Siobhan Byrne: Take a break to form new habits
Our fitness expert looks at how making changes in your lifestyle can have positive results
After coming back from our five-day luxury boot camp in Marbella last month, I wondered how focused all of my clients would continue to be in making the changes in their diet and training in order to get the long-term results they really want.
Three days after our return, I was surprised at the difference good advice on nutrition and training can make for someone. Everyone is focused, and, more importantly, they have realised what they have been doing wrong.
This got me thinking about the common mistakes people are making in their day-to-day lives that impede them getting the results they desire.
Habit plays a large role in this but it can be altered. During the boot camp it only took five days to break a lot of habits that people were used to at home, such as reaching for the snacks or sweet things when bored or choosing to relax instead of training.
It is really important to understand that you can break these habits, which are preventing you getting to where you want to be.
Most of us will be shortly jetting away on holidays, or at least taking a break from the daily routine of work, and this is the perfect time for breaking bad habits.
Sun holidays or breaking the norm is a great way to look at new ways of changing your habits, especially when it comes to food, but also training.
Use holidays to train more than you might normally, especially if you struggle to get sessions in at home. The same can be said for food - use holidays to eat lighter foods while avoiding pesky calorific sweet treats that you may not crave as much in the sun or when out of your usual routine.
The bottom line is - if you break your bad habits for a short while it can easily become a long-term change with significant results.

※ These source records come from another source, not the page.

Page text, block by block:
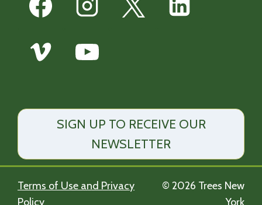
SIGN UP TO RECEIVE OUR
NEWSLETTER
Terms of Use and Privacy
Policy
© 2026 Trees New
York
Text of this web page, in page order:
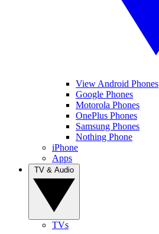
View Android Phones
Google Phones
Motorola Phones
OnePlus Phones
Samsung Phones
Nothing Phone
iPhone
Apps
TVs
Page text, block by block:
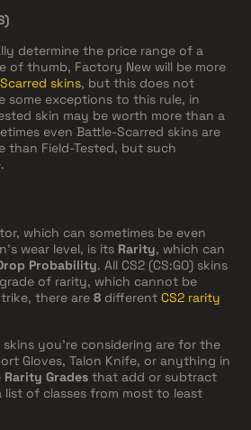
determine the price range of a
of thumb, Factory New will be more
skins, but this does not
some exceptions to this rule, in
skin may be worth more than a
even Battle-Scarred skins are
than Field-Tested, but such
which can sometimes be even
wear level, is its Rarity, which can
Probability. All CS2 (CS:GO) skins
of rarity, which cannot be
there are 8 different CS2 rarity
you're considering are for the
Gloves, Talon Knife, or anything in
Rarity Grades that add or subtract
list of classes from most to least
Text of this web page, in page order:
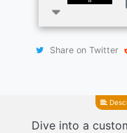
Share on Twitter
Dive into a
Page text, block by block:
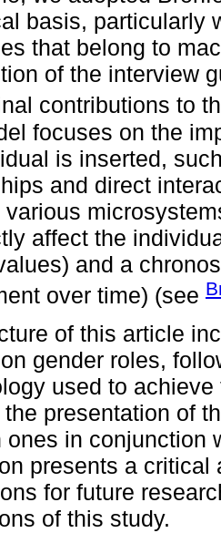
basis, particularly
that belong to
of the interview
contributions to
focuses on the
is inserted,
and direct
various
affect the
and a
over time) (see
of this article
gender roles,
used to
presentation of
ones in conjunction
presents a critical
for future
of this study.
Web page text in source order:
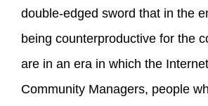
double-edged sword that in the
being counterproductive for the
are in an era in which the
Community Managers, people
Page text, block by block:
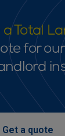
a Total
for
Get a quote
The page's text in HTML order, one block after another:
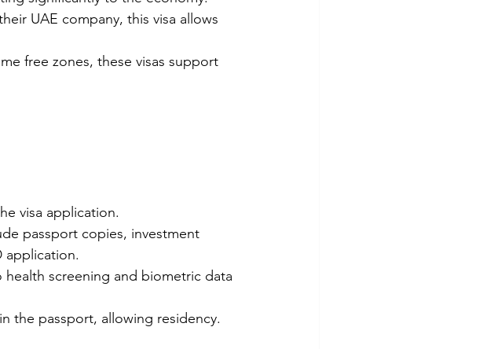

Do each exercise 12 times before moving on to the next one. When you have completed each exercise, that is one set. Catch your breath before moving on to the next set, and do three to four sets, three to four times a week
FOCUS ON HOLIDAY TRAINING
These squats are great for working on quads. Don't forget to control the movement downwards so as not to bounce at the end and create unnecessary pressure on the joints.

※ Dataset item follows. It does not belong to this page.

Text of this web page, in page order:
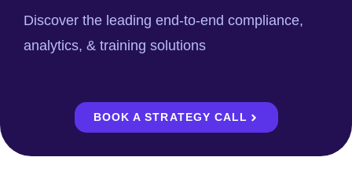
Discover the leading end-to-end compliance,
analytics, & training solutions
BOOK A STRATEGY CALL
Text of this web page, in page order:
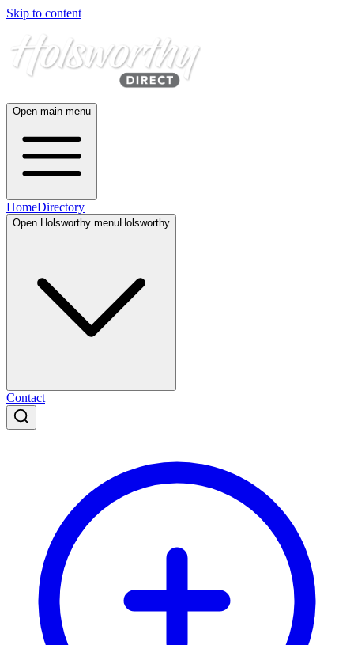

1/ Stand upright with your arms straight in front at shoulder height.
2/ Lower your body towards the ground, keeping your back straight, while coming on to your toes and lowering your hands down to the sides of the feet. Return to the start position and repeat. Remember to push your hips back and down and not allow your back to lean forward.
Glute kick backs
1/ Start on all fours, with your knees and hands on the floor and your back flat.

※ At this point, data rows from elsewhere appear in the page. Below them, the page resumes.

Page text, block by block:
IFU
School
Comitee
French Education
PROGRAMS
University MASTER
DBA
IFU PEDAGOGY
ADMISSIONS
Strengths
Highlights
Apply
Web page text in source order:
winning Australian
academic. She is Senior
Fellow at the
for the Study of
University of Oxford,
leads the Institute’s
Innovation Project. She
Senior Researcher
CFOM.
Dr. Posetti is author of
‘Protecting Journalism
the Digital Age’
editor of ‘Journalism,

2/ Kick one foot up to the ceiling, keeping a 90-degree angle. Lower the foot back down towards the chest and repeat with same leg.
Single leg hip extension
1/ Start by lying mid back on a step or on the floor, with your knees bent and hands by your side.
2/ Raise one leg slightly off the ground and bridge your hips, so your hips and glutes are elevated. Dip your hips down towards the ground and then push back up to bridged position.